Anyone else have a city better than that?

Still on the demo - I’ve managed to control my impulses so far. :smiley:

Anyone know of a decent set of criteria for city placement? I can do CivIV placement in my sleep but I don’t have a decent grasp of tile values + future buildings to guide me yet.

I tried the scout/worker/settler thing, and it seems to work out well. Of course I’ve not made it to AD yet, but I’m largely trying to understand the game right now. What does a pact of secrecy do? Several AIs ask me to enter one, and it says will not cause me to declare war, but I don’t know what it does exactly?

One thing I’ve noticed…the AI still tries to screw me. They’ll complain if I found a city “too close” to them, but if I demand they don’t do that to me, they respond with “How dare you!”. (iroquis). What I found odd is that they plopped it right next to my capitol, a fair chunk from their own capitol when there was plently of open space on the map for them to build elsewhere and with similar resources!

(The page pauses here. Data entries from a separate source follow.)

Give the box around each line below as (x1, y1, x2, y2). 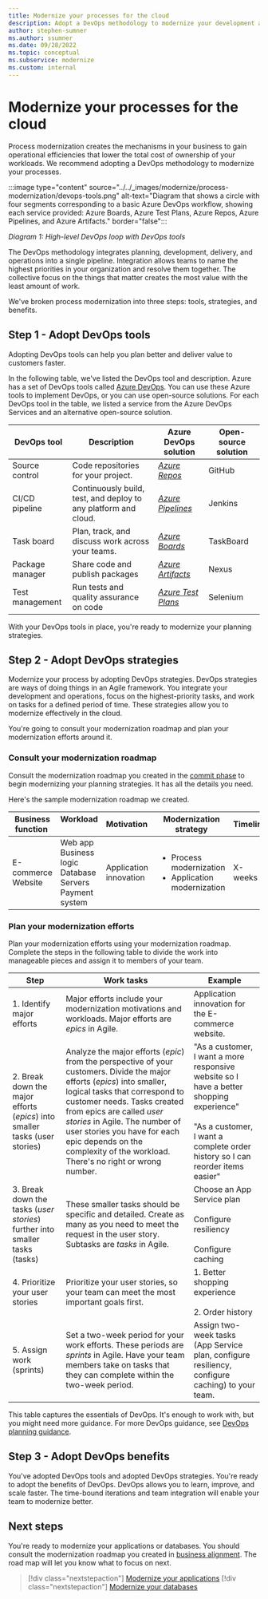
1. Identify (12, 998, 50, 1009)
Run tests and (72, 581, 124, 592)
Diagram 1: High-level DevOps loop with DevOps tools (8, 232, 186, 241)
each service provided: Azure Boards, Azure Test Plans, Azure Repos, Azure (8, 208, 259, 217)
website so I (193, 1071, 239, 1082)
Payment (60, 887, 94, 898)
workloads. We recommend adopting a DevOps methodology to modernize (8, 158, 254, 168)
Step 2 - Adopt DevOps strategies (8, 653, 179, 667)
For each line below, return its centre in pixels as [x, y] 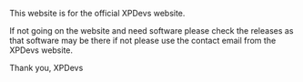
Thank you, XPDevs [46, 68]
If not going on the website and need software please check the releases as [151, 31]
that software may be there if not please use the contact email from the [143, 41]
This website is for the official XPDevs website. [97, 13]

I kind of like the fct that you don’t need a buttload of units at least in the early game, as it makes it easier (for me at least) to keep track of what is going on. I just wish it didn’t take so friggin’ long to build workers at the start. I must be doing something wrong. Everyone reaches the classical era before I do and Bismark had 2 cities and about 4 warrior units that I could see running around. His 2nd city was size 5 while my capitol was still 4 and my 2nd city was 2. At least I figured out that claiming happiness resources is a big help. I was at happiness 3 or so and when I claimed a gold mine it went to 10. I guess in my next attempt I’ll have to concentrate on that and plan a 3rd city sooner. I just didn’t want to cripple myself with expanding too rapidly…especially if I didn’t have enough units to defend new cities.